An Open Letter to Highmark and Independence Blue Cross

Below is an open letter to Highmark Blue Cross and Independence Blue Cross written by Dr. David Weisman and co-signed by other practicing neurologists and geriatricians. The letter addresses the urgent need for insurance coverage of lecanemab, an FDA-approved medication proven to slow the progression of Alzheimer’s disease.

Highmark and Independence refuse to cover lecanemab despite the new medication’s proven efficacy in treating Alzheimer’s disease. Furthermore, they are publicly issuing false and misleading statements to justify this decision.

Denial of coverage for lecanemab will have devastating consequences for millions of patients and families. Thus far, efforts to engage Independence have failed, with their spokesperson saying, “A discussion with you to debate our position will not be fruitful.”

If you have any questions or concerns, we recommend that you reach out to your state representative or directly contact Highmark or IBC.

To Whom it May Concern:

We are writing to formally request coverage for a medication, lecanemab, that is FDA-approved to slow progression in patients diagnosed with mild Alzheimer’s disease.
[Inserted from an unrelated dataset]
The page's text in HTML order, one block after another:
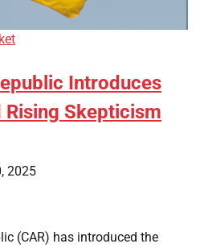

This medication concluded phase 2 and 3 trials, and had significant efficacy with acceptable risk. We believe that this medication will improve outcomes for these patients. Your non-coverage decision takes away autonomy, stigmatizes, and unfairly discriminates against those with the disease.

Alzheimer’s disease is a progressive neurodegenerative disorder. As it progresses, it takes an immense toll on overall well-being. The impact is not limited to the patient; their families also bear emotional and financial burdens.
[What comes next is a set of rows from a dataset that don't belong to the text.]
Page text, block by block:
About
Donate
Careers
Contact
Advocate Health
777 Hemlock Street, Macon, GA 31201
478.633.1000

You may be aware that lecanemab received traditional approval from the U.S. Food and Drug Administration (FDA). Clinical trials show this medication slows the progression of cognitive decline. On the primary outcome measure, the Clinical Dementia Rating (CDR) Dementia Staging Instrument, the medication slowed progression by 27%, which equates to 5.3 months stabilization over a 1.5 year trial.1 In addition to positive clinical and biomarker secondary outcome measures, those looking at caregiver burden were also positive.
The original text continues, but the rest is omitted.